The goal here was to put their brains on alert about terms that are important, and to set them up for a win when their count goes up at the end of the day. I arranged the terms in the order that we would encounter them.
Then, we played vocabulary bingo. Students marked their bingo cards when I mentioned one of the technical terms (they’re the same ones from the handout above, but arranged alphabetically). The boxes had to be marked with either a definition or the section of the standard that introduced the term. To win, you had explain the meanings of 5 terms in a row. The prize was a 10 minute break for the class, to be used at the winner’s discretion (because the intersession is compressed, we have a full day of class in two 3h blocks).
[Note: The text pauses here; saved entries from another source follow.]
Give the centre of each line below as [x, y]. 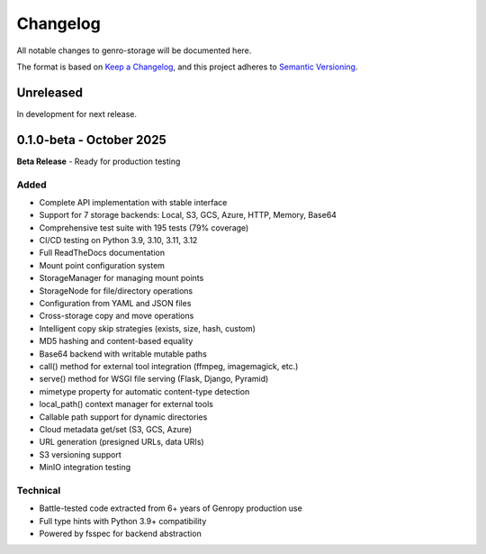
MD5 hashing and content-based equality [116, 341]
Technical [39, 490]
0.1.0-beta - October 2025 [91, 140]
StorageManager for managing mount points [121, 278]
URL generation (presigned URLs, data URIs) [121, 442]
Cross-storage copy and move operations [117, 316]
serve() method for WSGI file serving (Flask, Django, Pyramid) [154, 379]
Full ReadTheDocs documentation [102, 253]

I spent about 90 min in the morning introducing these ideas, and another hour in the afternoon (I know, deadly. Lots more to improve for next year… in hindsight, I should have been taking regular breaks for people to update their Key Concepts handout). Lots of me talking, with occasional questions, short whole-group discussions, and videos. We had our regular breaks, and two extra breaks on account of people winning bingo.
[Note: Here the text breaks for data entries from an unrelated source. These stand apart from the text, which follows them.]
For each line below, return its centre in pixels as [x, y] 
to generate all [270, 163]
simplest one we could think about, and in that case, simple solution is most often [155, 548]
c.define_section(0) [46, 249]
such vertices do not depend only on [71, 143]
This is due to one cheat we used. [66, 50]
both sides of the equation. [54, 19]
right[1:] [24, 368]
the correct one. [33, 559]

At the end of the presentation, with 90 min left in our afternoon block, I asked the group to return to the Key Concepts handout, update the information they had written that morning, and fill in any gaps. This took most people another 45 -60 minutes (there are 50 terms, remember). There are some blank spaces at the end for any terms a student wants to remind themselves of. They handed them in, I read them and wrote back. These became our custom “dictionaries” for the rest of the course.
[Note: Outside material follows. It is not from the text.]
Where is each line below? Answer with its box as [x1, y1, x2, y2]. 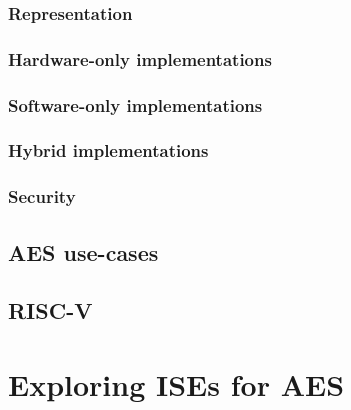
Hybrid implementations [8, 138, 209, 163]
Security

How I Assessed Their Comprehension
- Written process control plans
Ungraded. Every one of them was useable.
- Individual conversations about their soldering and inspection
Graded. All students have assessed their soldering at least once so far, using their process control plans as a rubric.
- Multiple Choice Tests
88% of scores were 70 or better, across 5 tests
- Debates about interpretations of multiple choice questions
Ungraded, obviously, but fascinating and great source of clues about their comprehension. The conversations we’ve had after quizzes have shown a remarkable degree of finesse. The “why” questions I mentioned at the top came out in spades (environmental legislation, social consequences of industrial automation, economics, international relations, ethics, craftsmanship, etc). Students clearly related these to supporting evidence in the spec.
Did It Work?
Overall, I think it was helpful. I’ve gotten questions about individual terms, but no generalized “I don’t get any of this” frustration. Questions about the meanings of words generally came up in private conversations, and we looked back at their “dictionary” together to find clues or fill in blanks.The group is using this terminology fluently and arguing about subtle interpretive points, which I think is pretty impressive considering how recently they learned it — not to mention the density of the text (see example at the top!)